MATERIAL TO PROCESS:

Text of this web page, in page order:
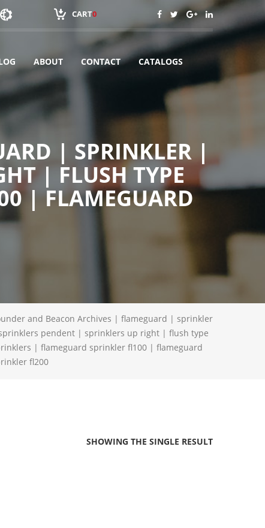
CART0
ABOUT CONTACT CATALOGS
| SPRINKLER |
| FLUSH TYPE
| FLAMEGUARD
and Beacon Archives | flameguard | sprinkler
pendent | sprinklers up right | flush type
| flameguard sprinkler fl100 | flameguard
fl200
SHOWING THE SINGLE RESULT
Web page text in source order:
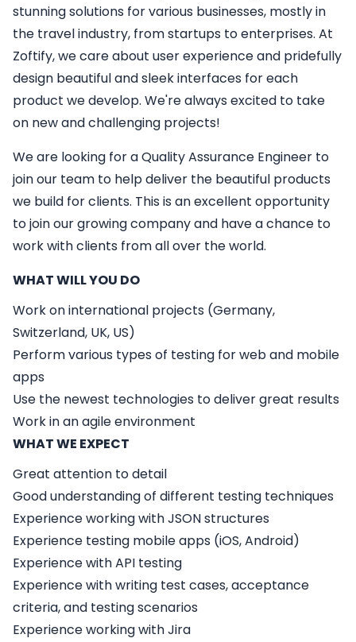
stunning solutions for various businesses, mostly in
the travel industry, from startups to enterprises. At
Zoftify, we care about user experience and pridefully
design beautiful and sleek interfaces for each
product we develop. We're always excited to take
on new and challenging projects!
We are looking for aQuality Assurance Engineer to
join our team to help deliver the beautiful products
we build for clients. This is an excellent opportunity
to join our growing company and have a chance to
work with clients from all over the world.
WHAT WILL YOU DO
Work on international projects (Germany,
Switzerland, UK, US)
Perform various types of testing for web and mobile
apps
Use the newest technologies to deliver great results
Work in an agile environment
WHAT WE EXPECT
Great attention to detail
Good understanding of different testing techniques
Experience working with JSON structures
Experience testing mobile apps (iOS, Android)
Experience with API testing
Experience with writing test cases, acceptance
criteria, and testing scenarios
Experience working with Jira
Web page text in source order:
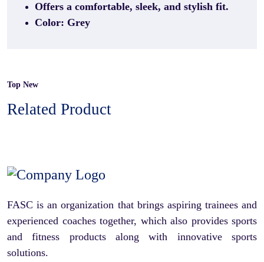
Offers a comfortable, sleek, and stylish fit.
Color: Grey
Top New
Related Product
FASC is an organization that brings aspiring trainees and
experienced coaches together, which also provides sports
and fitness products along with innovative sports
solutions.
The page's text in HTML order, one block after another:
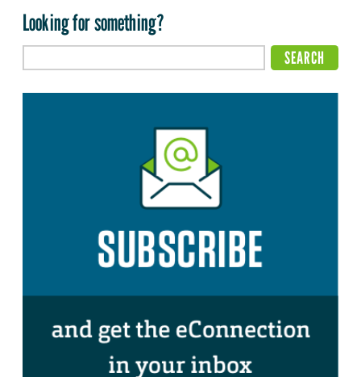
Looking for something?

--

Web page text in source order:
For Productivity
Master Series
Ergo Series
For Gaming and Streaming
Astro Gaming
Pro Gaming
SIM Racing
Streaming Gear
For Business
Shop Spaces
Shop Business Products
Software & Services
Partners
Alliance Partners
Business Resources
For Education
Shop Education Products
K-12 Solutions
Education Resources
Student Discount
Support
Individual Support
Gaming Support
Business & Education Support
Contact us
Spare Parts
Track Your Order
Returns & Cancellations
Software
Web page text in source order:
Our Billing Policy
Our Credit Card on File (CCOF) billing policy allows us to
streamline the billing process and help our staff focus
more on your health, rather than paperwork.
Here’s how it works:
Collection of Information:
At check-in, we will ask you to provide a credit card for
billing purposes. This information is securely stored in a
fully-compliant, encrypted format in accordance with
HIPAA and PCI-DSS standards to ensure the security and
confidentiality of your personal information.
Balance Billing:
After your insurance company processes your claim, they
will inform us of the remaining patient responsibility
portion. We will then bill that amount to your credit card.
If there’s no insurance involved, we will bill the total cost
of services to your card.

PROMPT: Using the entries above, repeat only the lines from the one containing "K-12 Solutions" through the one containing "Our Credit Card on", end lines included.

FINAL ANSWER:
K-12 Solutions
Education Resources
Student Discount
Support
Individual Support
Gaming Support
Business & Education Support
Contact us
Spare Parts
Track Your Order
Returns & Cancellations
Software
Web page text in source order:
Our Billing Policy
Our Credit Card on File (CCOF) billing policy allows us to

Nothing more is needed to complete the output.